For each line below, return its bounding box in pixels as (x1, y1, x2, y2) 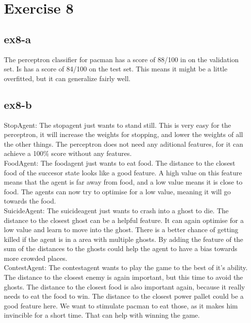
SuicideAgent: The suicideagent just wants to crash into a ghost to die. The (4, 205, 229, 215)
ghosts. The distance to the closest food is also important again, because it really (4, 281, 245, 291)
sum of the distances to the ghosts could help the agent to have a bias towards (4, 243, 237, 254)
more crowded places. (4, 253, 67, 263)
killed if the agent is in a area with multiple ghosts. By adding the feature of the (4, 234, 243, 244)
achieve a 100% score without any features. (4, 148, 132, 158)
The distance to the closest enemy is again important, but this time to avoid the (4, 272, 243, 282)
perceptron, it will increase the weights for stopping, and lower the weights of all (4, 129, 243, 139)
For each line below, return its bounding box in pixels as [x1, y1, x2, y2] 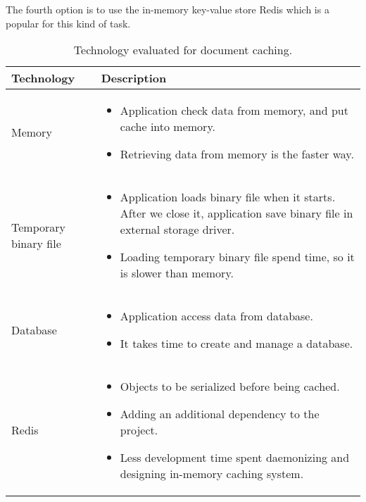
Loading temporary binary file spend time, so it [120, 249, 355, 265]
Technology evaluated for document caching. [73, 42, 293, 58]
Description [101, 70, 167, 87]
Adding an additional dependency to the [120, 406, 320, 422]
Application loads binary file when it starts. [120, 189, 336, 206]
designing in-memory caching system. [120, 465, 304, 482]
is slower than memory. [120, 265, 234, 282]
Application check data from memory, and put [120, 102, 348, 119]
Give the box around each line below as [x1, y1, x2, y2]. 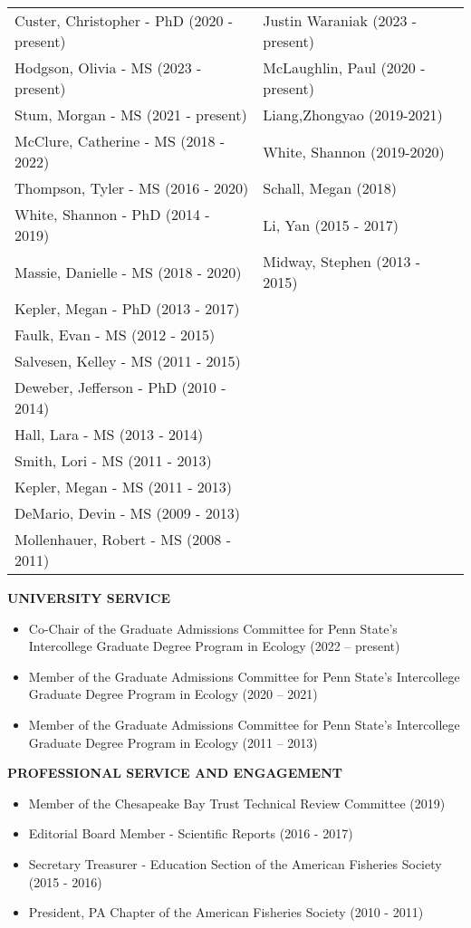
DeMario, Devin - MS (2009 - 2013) [14, 502, 240, 523]
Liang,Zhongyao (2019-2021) [263, 104, 443, 125]
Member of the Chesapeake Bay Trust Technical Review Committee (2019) [28, 793, 446, 812]
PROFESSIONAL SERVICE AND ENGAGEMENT [7, 763, 342, 782]
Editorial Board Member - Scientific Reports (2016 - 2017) [28, 824, 353, 843]
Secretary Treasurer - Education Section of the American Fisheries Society [28, 854, 442, 873]
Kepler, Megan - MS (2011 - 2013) [14, 476, 233, 497]
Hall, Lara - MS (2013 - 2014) [14, 424, 204, 445]
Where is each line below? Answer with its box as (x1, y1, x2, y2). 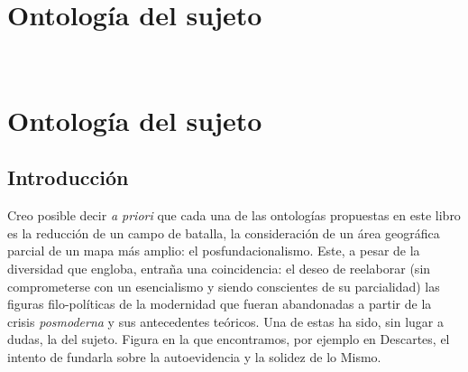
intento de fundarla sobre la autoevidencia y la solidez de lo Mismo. (7, 348, 381, 367)
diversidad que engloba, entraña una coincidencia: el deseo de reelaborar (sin (7, 259, 431, 278)
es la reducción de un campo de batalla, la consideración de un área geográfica (7, 223, 440, 242)
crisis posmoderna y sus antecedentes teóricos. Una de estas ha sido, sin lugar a (7, 312, 445, 330)
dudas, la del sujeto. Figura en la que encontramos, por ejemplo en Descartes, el (7, 330, 450, 349)
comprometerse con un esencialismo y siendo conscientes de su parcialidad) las (7, 276, 440, 295)
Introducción (7, 163, 129, 191)
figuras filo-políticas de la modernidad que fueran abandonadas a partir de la (7, 294, 432, 313)
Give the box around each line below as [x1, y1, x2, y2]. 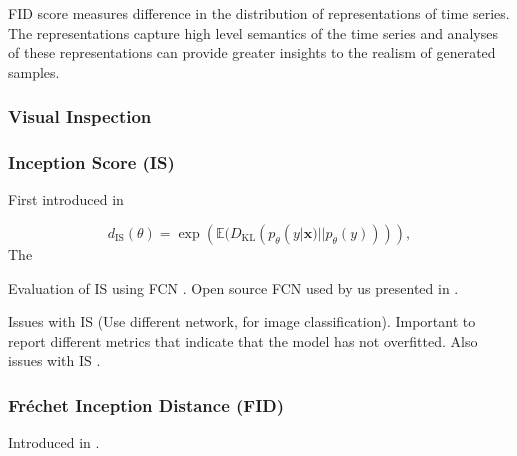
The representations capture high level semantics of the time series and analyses [8, 22, 498, 43]
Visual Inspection [8, 104, 152, 129]
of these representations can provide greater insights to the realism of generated [8, 42, 496, 63]
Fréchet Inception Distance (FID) [8, 392, 285, 417]
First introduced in [8, 189, 124, 210]
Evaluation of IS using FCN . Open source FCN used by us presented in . [8, 277, 459, 298]
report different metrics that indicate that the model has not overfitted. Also [8, 330, 478, 351]
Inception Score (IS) [8, 150, 175, 175]
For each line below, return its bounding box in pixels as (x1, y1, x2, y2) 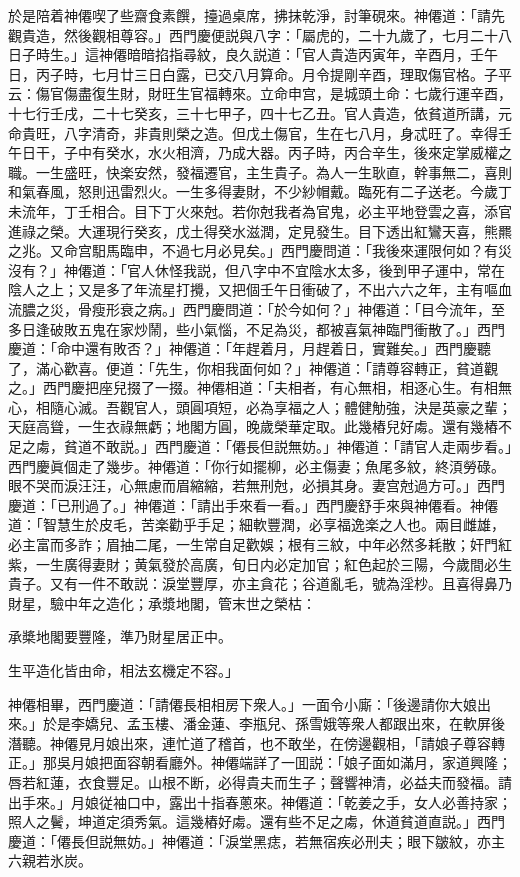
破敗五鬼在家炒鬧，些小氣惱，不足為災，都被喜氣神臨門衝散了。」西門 (49, 318, 505, 339)
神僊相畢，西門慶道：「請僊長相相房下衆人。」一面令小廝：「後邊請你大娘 (8, 693, 477, 714)
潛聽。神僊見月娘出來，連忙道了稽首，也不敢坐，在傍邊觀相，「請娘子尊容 (8, 732, 491, 753)
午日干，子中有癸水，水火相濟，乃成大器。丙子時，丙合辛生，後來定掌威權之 (8, 142, 512, 163)
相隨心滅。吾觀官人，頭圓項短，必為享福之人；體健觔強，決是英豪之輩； (35, 396, 512, 417)
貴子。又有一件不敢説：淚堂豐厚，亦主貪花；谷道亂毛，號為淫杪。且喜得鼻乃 (8, 573, 512, 594)
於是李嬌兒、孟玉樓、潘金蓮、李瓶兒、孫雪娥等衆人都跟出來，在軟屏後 (42, 713, 505, 734)
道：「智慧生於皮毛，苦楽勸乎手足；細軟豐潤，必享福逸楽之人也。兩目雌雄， (8, 514, 505, 535)
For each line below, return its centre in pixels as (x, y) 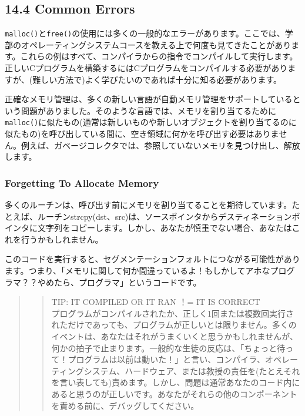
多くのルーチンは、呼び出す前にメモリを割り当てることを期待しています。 (148, 205)
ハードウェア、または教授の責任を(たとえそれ (212, 370)
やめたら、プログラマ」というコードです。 (119, 282)
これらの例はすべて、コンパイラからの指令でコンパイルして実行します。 (159, 56)
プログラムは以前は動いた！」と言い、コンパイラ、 (166, 359)
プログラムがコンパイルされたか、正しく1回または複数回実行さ (172, 313)
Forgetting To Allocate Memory (82, 182)
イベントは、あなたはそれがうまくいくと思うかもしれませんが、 (175, 336)
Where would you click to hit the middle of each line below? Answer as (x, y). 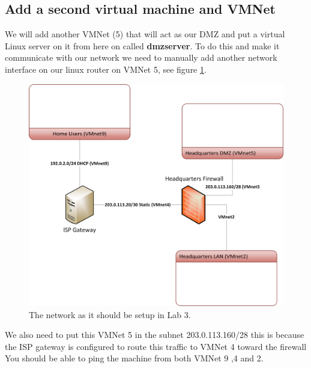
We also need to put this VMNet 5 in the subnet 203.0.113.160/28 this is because (155, 335)
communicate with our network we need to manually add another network (141, 57)
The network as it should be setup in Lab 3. (110, 314)
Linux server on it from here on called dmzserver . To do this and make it (142, 45)
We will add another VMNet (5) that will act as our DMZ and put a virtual (145, 34)
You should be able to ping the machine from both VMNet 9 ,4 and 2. (134, 358)
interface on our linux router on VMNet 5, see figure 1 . (106, 69)
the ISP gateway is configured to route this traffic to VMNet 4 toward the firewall (156, 346)
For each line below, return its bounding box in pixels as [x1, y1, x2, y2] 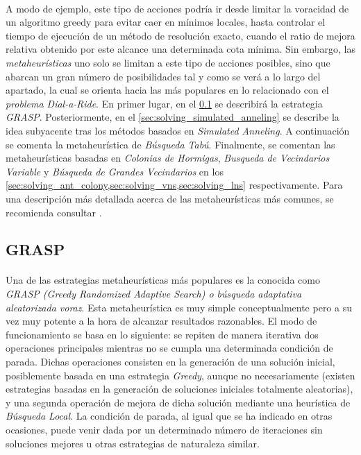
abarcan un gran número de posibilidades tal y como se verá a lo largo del [6, 69, 321, 83]
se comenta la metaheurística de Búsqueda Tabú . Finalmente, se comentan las [6, 137, 335, 151]
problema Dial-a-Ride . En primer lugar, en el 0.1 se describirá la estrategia [6, 96, 323, 110]
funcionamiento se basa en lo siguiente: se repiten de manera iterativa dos [6, 327, 319, 341]
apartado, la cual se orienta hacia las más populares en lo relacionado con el [6, 83, 329, 97]
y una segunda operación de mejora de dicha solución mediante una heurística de [6, 395, 351, 409]
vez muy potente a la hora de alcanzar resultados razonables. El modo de [6, 314, 317, 328]
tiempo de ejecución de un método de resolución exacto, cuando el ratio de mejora [6, 28, 355, 42]
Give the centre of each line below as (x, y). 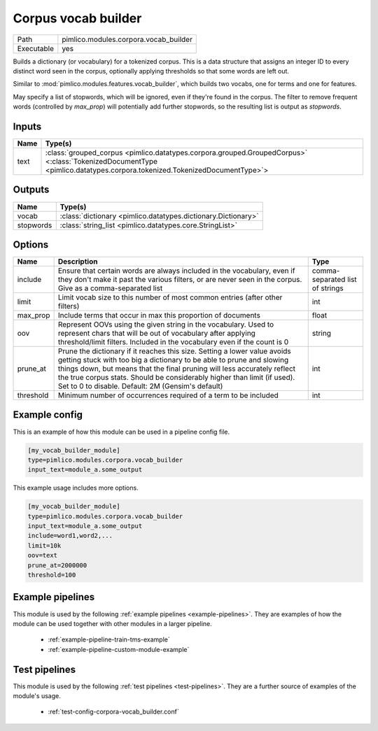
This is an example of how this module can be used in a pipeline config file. (121, 432)
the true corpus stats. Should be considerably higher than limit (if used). (176, 378)
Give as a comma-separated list (110, 288)
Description (78, 262)
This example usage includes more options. (76, 488)
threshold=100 (52, 575)
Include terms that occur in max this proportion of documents (159, 315)
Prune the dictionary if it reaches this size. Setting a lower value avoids (175, 351)
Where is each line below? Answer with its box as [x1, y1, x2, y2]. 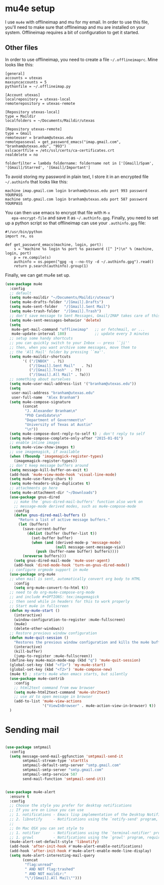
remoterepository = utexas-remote [5, 101, 76, 106]
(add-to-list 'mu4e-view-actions [14, 699, 82, 704]
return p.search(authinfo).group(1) [14, 263, 89, 268]
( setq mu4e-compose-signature [9, 400, 71, 404]
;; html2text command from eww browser [14, 685, 95, 690]
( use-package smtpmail [5, 744, 51, 749]
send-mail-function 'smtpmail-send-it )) [22, 776, 106, 781]
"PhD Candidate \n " [24, 413, 62, 418]
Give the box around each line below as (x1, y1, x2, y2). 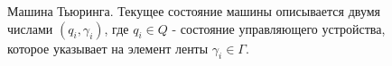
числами (7, 19, 53, 37)
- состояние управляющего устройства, (172, 19, 386, 37)
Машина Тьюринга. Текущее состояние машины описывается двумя (7, 2, 381, 20)
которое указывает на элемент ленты (7, 38, 209, 57)
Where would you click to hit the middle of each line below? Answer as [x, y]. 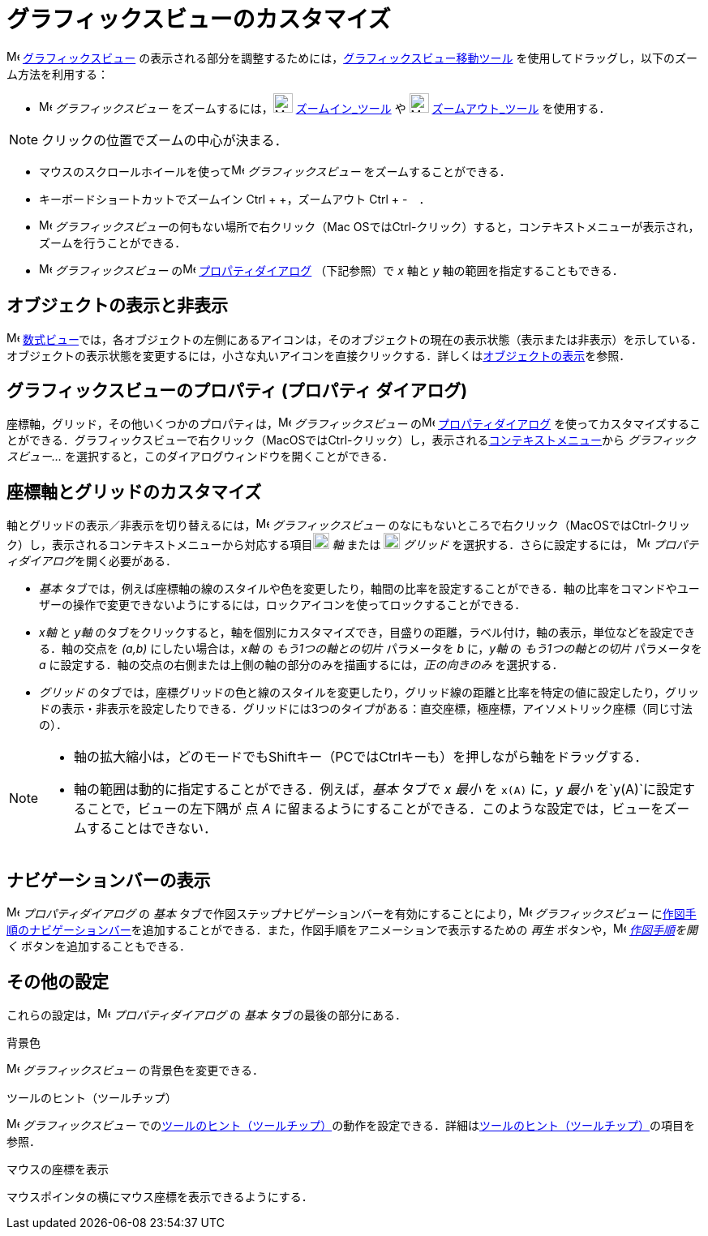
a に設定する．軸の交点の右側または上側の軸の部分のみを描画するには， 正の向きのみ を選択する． [301, 665]
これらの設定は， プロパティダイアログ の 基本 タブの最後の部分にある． [206, 1015]
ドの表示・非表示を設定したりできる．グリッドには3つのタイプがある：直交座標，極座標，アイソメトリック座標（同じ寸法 [366, 709]
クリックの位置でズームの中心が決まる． [165, 140]
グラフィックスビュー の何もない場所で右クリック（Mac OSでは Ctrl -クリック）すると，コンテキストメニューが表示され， [377, 226]
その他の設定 [58, 981]
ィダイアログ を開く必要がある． [92, 561]
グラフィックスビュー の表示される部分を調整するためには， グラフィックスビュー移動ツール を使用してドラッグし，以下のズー [360, 58]
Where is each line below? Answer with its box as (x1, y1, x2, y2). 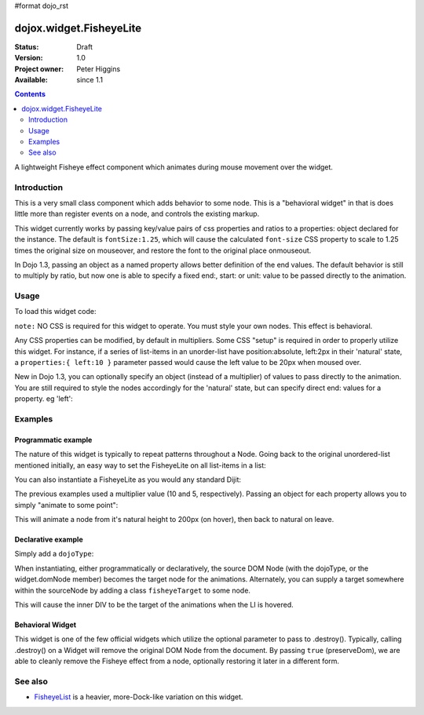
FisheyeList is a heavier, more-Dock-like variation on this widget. (34, 692, 243, 702)
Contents (14, 89, 46, 99)
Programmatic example (14, 435, 93, 444)
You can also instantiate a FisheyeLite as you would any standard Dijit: (14, 475, 241, 484)
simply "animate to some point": (14, 500, 119, 509)
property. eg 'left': (14, 394, 74, 403)
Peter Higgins (76, 64, 121, 74)
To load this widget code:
==*==
> [TASK PROMPT]
Begin with the line above that has "Technology evaluated for" and continue through the line that has "Application loads binary", setting each one down exactly. Stop there.

> [EXERCISE ANSWER]
Technology evaluated for document caching. [73, 42, 293, 58]
Description [101, 70, 167, 87]
Adding an additional dependency to the [120, 406, 320, 422]
Application loads binary file when it starts. [120, 189, 336, 206]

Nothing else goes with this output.